--- What to do ---
In the material below, print every line exactly and omit the pictures.

--- Provided records ---
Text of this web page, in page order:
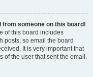
from someone on this board!
of this board includes
posts, so email the board
It is very important that
of the user that sent the email.
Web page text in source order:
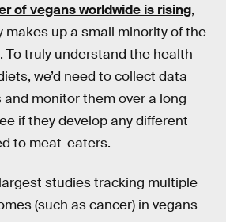
of vegans worldwide is rising,
makes up a small minority of the
To truly understand the health
we’d need to collect data
and monitor them over a long
if they develop any different
to meat-eaters.
studies tracking multiple
(such as cancer) in vegans
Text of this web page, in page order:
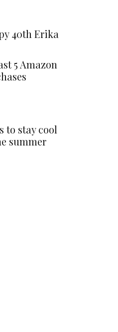
40th Erika
5 Amazon
to stay cool
summer
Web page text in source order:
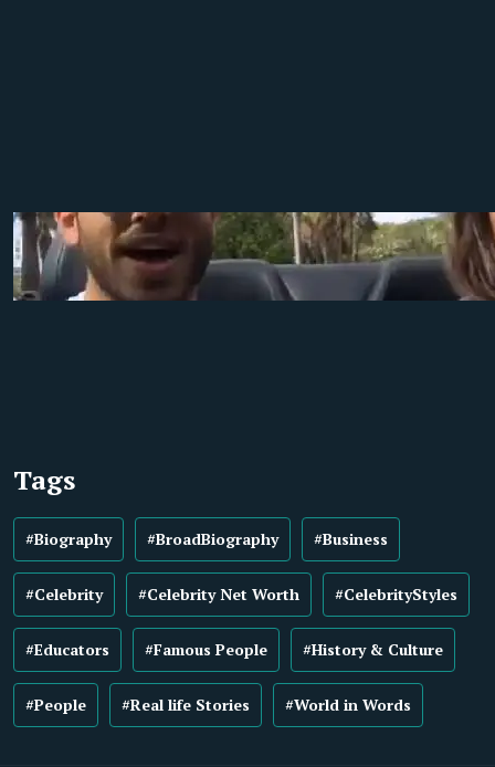
Tags
#Biography #BroadBiography #Business
#Celebrity #Celebrity Net Worth #CelebrityStyles
#Educators #Famous People #History & Culture
#People #Real life Stories #World in Words
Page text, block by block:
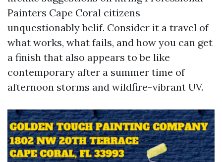
Painters Cape Coral citizens
unquestionably belif. Consider it a travel of
what works, what fails, and how you can get
a finish that also appears to be like
contemporary after a summer time of
afternoon storms and wildfire-vibrant UV.
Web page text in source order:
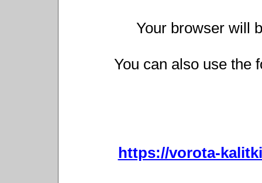
Your browser will
You can also use the
https://vorota-
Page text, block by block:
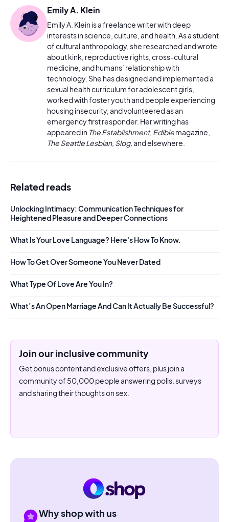
Emily A. Klein
Emily A. Klein is a freelance writer with deep
interests in science, culture, and health. As a student
of cultural anthropology, she researched and wrote
about kink, reproductive rights, cross-cultural
medicine, and humans’ relationship with
technology. She has designed and implemented a
sexual health curriculum for adolescent girls,
worked with foster youth and people experiencing
housing insecurity, and volunteered as an
emergency first responder. Her writing has
appeared in The Establishment, Ediblemagazine,
The Seattle Lesbian, Slog,and elsewhere.
Related reads
Unlocking Intimacy: Communication Techniques for
Heightened Pleasure and Deeper Connections
What Is Your Love Language? Here's How To Know.
How To Get Over Someone You Never Dated
What Type Of Love Are You In?
What’s An Open Marriage And Can It Actually Be Successful?
Join our inclusive community
Get bonus content and exclusive offers, plus join a
community of 50,000 people answering polls, surveys
and sharing their thoughts on sex.
Why shop with us
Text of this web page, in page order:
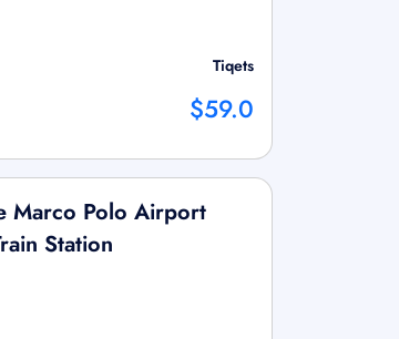
Tiqets
$59.0
Marco Polo Airport
Station
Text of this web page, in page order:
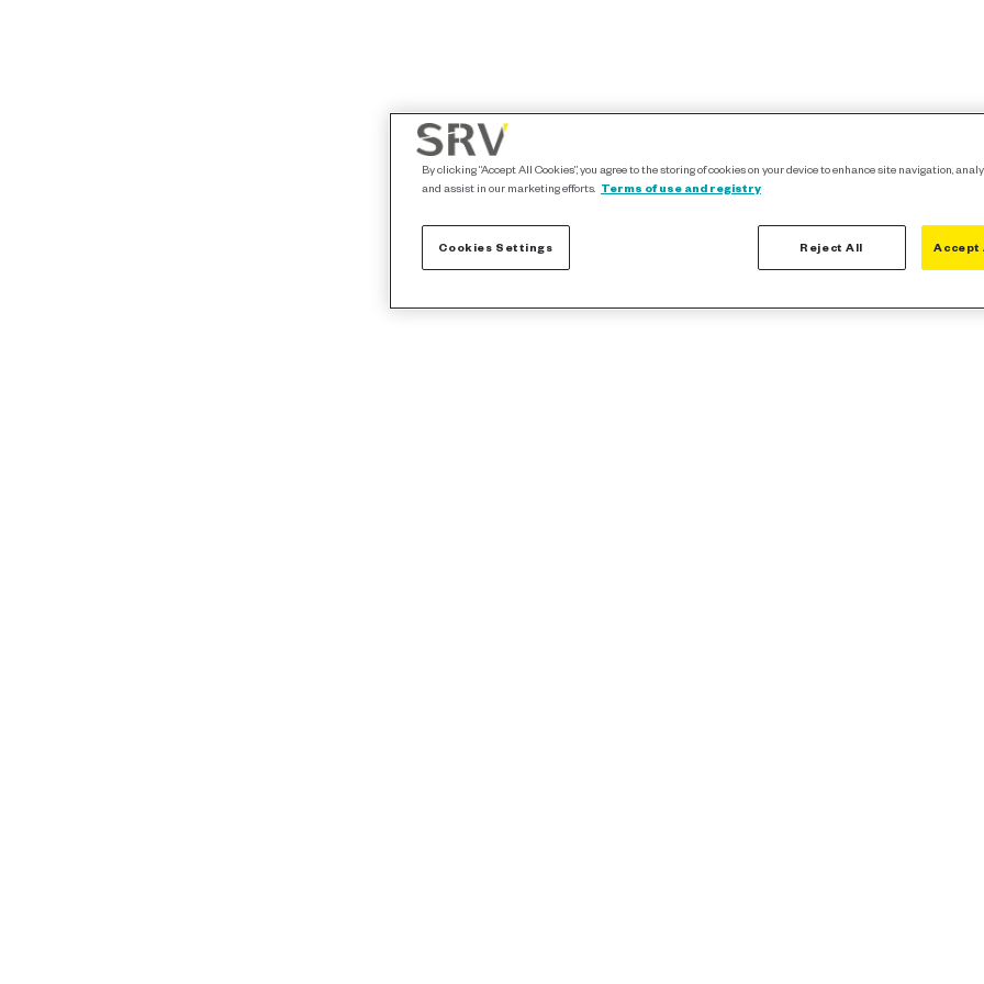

--- Solution to this exercise ---
Text of this web page, in page order:
from someone on this board!
of this board includes
posts, so email the board
It is very important that
of the user that sent the email.
Web page text in source order:
of vegans worldwide is rising,
makes up a small minority of the
To truly understand the health
we’d need to collect data
and monitor them over a long
if they develop any different
to meat-eaters.
studies tracking multiple
(such as cancer) in vegans
Text of this web page, in page order:
40th Erika
5 Amazon
to stay cool
summer
Web page text in source order:
Tags
#Biography #BroadBiography #Business
#Celebrity #Celebrity Net Worth #CelebrityStyles
#Educators #Famous People #History & Culture
#People #Real life Stories #World in Words
Page text, block by block:
Painters Cape Coral citizens
unquestionably belif. Consider it a travel of
what works, what fails, and how you can get
a finish that also appears to be like
contemporary after a summer time of
afternoon storms and wildfire-vibrant UV.
Web page text in source order:
Your browser will
You can also use the
https://vorota-
Page text, block by block:
Emily A. Klein
Emily A. Klein is a freelance writer with deep
interests in science, culture, and health. As a student
of cultural anthropology, she researched and wrote
about kink, reproductive rights, cross-cultural
medicine, and humans’ relationship with
technology. She has designed and implemented a
sexual health curriculum for adolescent girls,
worked with foster youth and people experiencing
housing insecurity, and volunteered as an
emergency first responder. Her writing has
appeared in The Establishment, Ediblemagazine,
The Seattle Lesbian, Slog,and elsewhere.
Related reads
Unlocking Intimacy: Communication Techniques for
Heightened Pleasure and Deeper Connections
What Is Your Love Language? Here's How To Know.
How To Get Over Someone You Never Dated
What Type Of Love Are You In?
What’s An Open Marriage And Can It Actually Be Successful?
Join our inclusive community
Get bonus content and exclusive offers, plus join a
community of 50,000 people answering polls, surveys
and sharing their thoughts on sex.
Why shop with us
Text of this web page, in page order:
Tiqets
$59.0
Marco Polo Airport
Station
Text of this web page, in page order:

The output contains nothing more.